First batch of an incremental migration of graph_surgeries.py off the
protobuf / OnnxDAG approach onto the ONNX IR (onnx_ir) + onnxscript
rewriter.

Infrastructure

Add a RewriteRuleSurgeon(Surgeon) base class. Subclasses implement rules()
returning an onnxscript.rewriter.pattern.RewriteRuleSet; the base applies it
to the IR model via call_ir. This lets local subgraph pattern replacements be
expressed declaratively, and the rewriter handles operand commutativity,
use-count bookkeeping, and dead-node cleanup for us.

First surgeries ported

ReciprocalMulToDiv: a * Reciprocal(x) → Div(a, x) (commute=True covers
both Mul operand orders; a shared Reciprocal is preserved automatically).
ReplaceErfWithTanh: Erf(x) → Tanh(x * 605/503), emitting the scale as an
initializer of the input's floating-point dtype; non-float inputs are skipped.

This trims ~120 lines of manual proto walking. Subsequent batches will port the
remaining pattern-based surgeries (Gemm↔MatMul+Add, QDQ passes, RMSNorm
variants, decompositions, ...) and move the whole-graph surgeries (rename/expose
I/O, Non4D*, dedup, TieWordEmbeddings, ...) to plain onnx_ir.

Test change

test_replace_erf_with_tanh now reads the scale initializer via
numpy_helper.to_array instead of .float_data, so it is agnostic to whether
the tensor is stored as raw_data or float_data (IR emits raw_data).

No behavior change for users; the two ported surgeries produce equivalent graphs.

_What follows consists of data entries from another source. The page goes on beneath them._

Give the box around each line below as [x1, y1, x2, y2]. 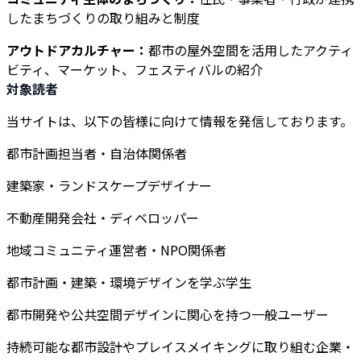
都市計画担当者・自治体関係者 [6, 143, 187, 163]
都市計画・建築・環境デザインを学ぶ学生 [6, 272, 251, 292]
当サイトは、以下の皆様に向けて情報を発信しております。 [6, 111, 353, 131]
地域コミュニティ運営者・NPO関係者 [6, 240, 226, 259]
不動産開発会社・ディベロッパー [6, 208, 199, 227]
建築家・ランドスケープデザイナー [6, 176, 212, 195]
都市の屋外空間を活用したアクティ [148, 40, 353, 60]
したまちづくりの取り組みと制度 [6, 8, 200, 27]
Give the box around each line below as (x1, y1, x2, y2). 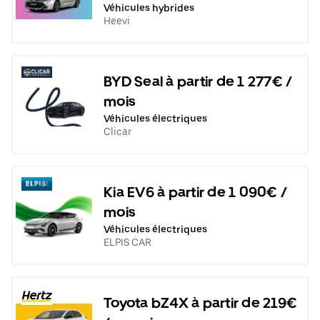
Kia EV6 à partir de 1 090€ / (104, 183, 287, 201)
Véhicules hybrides (104, 1, 194, 14)
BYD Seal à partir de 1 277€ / (104, 72, 293, 90)
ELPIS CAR (104, 236, 151, 248)
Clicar (104, 125, 131, 137)
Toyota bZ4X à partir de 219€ (104, 294, 297, 311)
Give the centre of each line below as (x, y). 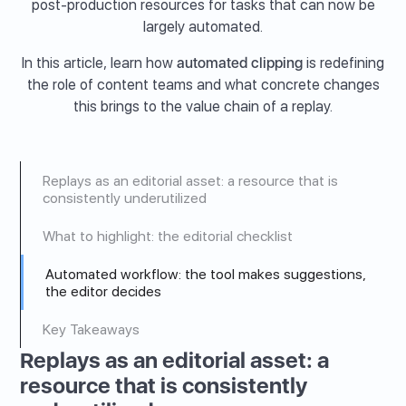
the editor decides (104, 291)
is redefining (343, 63)
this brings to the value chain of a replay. (203, 107)
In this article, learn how (99, 63)
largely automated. (203, 27)
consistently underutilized (125, 198)
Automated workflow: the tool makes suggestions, (206, 274)
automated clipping (240, 63)
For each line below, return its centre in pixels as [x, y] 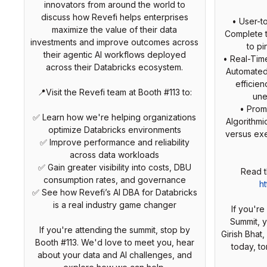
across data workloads [114, 154]
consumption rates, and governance [114, 179]
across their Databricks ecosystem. [114, 67]
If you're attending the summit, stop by [114, 229]
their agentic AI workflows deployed [114, 54]
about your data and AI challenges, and [114, 254]
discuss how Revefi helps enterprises [114, 17]
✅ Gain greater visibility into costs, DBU [114, 167]
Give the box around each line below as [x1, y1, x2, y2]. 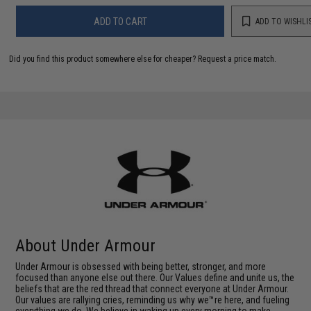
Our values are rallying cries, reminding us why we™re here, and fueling [15, 294, 290, 305]
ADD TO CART [93, 15, 147, 27]
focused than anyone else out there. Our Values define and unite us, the [15, 271, 295, 283]
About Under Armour [15, 235, 156, 255]
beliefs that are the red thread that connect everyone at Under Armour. [15, 283, 289, 294]
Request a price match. [198, 54, 277, 64]
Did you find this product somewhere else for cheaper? [9, 54, 199, 64]
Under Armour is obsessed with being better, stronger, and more [15, 260, 267, 272]
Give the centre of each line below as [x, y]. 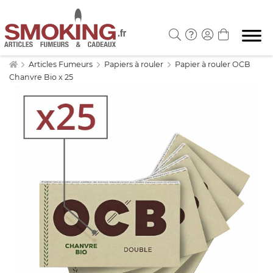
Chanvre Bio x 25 [41, 77]
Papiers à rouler [135, 64]
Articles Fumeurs [62, 64]
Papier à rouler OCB [213, 64]
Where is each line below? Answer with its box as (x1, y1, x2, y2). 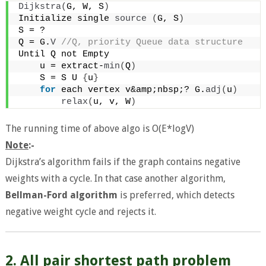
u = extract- (18, 61, 104, 71)
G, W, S (66, 1, 104, 12)
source (114, 13, 147, 24)
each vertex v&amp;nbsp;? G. (55, 84, 205, 95)
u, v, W (93, 96, 131, 107)
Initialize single (18, 13, 115, 24)
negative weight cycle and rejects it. (5, 205, 156, 217)
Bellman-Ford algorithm (5, 189, 118, 201)
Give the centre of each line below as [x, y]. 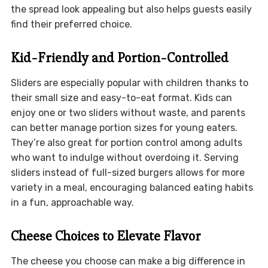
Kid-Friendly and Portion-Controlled [119, 58]
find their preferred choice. [71, 25]
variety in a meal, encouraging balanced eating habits [132, 188]
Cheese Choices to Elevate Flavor [106, 236]
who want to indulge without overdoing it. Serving [124, 158]
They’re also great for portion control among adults [126, 143]
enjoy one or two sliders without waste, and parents [128, 113]
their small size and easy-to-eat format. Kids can [121, 98]
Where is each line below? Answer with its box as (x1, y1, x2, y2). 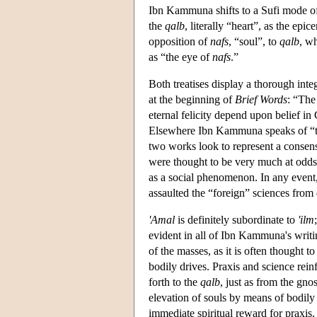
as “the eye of (149, 50, 212, 63)
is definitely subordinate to (175, 213, 298, 226)
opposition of (149, 35, 210, 47)
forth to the (149, 275, 200, 288)
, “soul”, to (229, 35, 279, 47)
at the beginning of (149, 93, 235, 105)
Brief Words (235, 93, 287, 105)
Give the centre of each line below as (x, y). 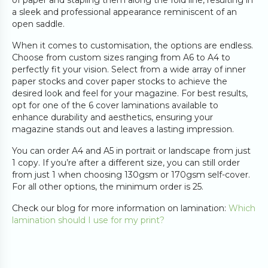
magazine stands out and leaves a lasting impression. (123, 129)
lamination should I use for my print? (88, 220)
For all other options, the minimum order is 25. (108, 187)
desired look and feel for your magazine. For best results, (130, 93)
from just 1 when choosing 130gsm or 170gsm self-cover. (131, 175)
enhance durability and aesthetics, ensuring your (112, 117)
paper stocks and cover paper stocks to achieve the (120, 81)
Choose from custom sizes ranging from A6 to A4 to (121, 57)
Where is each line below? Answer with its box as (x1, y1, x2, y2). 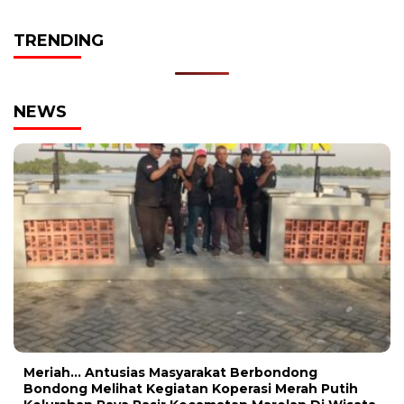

Checklist before requesting a review

Add unit tests for this change. (existing surgery tests cover both; all pass)
Make sure all tests can pass. (test_graph_surgeries.py: 82 passed, 2 skipped)
Update documents if necessary.
Lint and apply fixes to your code by running lintrunner -a
Is this a user-facing change? No — internal refactor, equivalent output.

(Optional) Issue link

Introduce a RewriteRuleSurgeon base class that lets graph surgeries be expressed as onnxscript rewrite rules over the ONNX IR model, instead of manual protobuf / OnnxDAG manipulation. Subclasses implement rules() returning a RewriteRuleSet; the base applies them via call_ir, so the rewriter handles operand commutativity, use-count bookkeeping, and dead-node cleanup. Port the first two pattern-based surgeries to this base: - ReciprocalMulToDiv: a * Reciprocal(x) -> Div(a, x) (commute=True covers both operand orders). - ReplaceErfWithTanh: Erf(x) -> Tanh(x * 605/503), emitting the scale as an initializer of the input's floating-point dtype. This is the first batch of an incremental migration of graph_surgeries.py off the protobuf/OnnxDAG approach; subsequent batches will port the remaining pattern-based surgeries (Gemm<->MatMul+Add, QDQ, RMSNorm variants, decompositions, ...) and move the whole-graph surgeries to plain onnx_ir. Update the ReplaceErfWithTanh test to read the scale via numpy_helper.to_array so it is agnostic to raw_data vs float_data tensor storage. Co-authored-by: Copilot <223556219+Copilot@users.noreply.github.com> Signed-off-by: Justin Chu <11205048+justinchuby@users.noreply.github.com>

Copilot

Pull request overview

This PR is the first batch of an incremental refactor of GraphSurgeries patterns from manual ONNX proto/DAG manipulation to ONNX IR (onnx_ir) plus onnxscript’s pattern rewriter, with a small test adjustment to accommodate IR-emitted initializers.

Changes:

Introduces a RewriteRuleSurgeon base class to implement local graph surgeries as onnxscript.rewriter.pattern rewrite rule sets applied on the IR model.
Ports two surgeries to the rewrite-rule approach: ReplaceErfWithTanh and ReciprocalMulToDiv.
Updates the ReplaceErfWithTanh unit test to read initializer values via numpy_helper.to_array (works for both raw_data and float_data storage).

Reviewed changes

Copilot reviewed 2 out of 2 changed files in this pull request and generated 1 comment.

File	Description
`olive/passes/onnx/graph_surgeries.py`	Adds rewrite-rule surgeon infrastructure and migrates two surgeries to ONNX IR + onnxscript rewriter.
`test/passes/onnx/test_graph_surgeries.py`	Makes the scale-constant assertion robust to initializer serialization format (`raw_data` vs `float_data`).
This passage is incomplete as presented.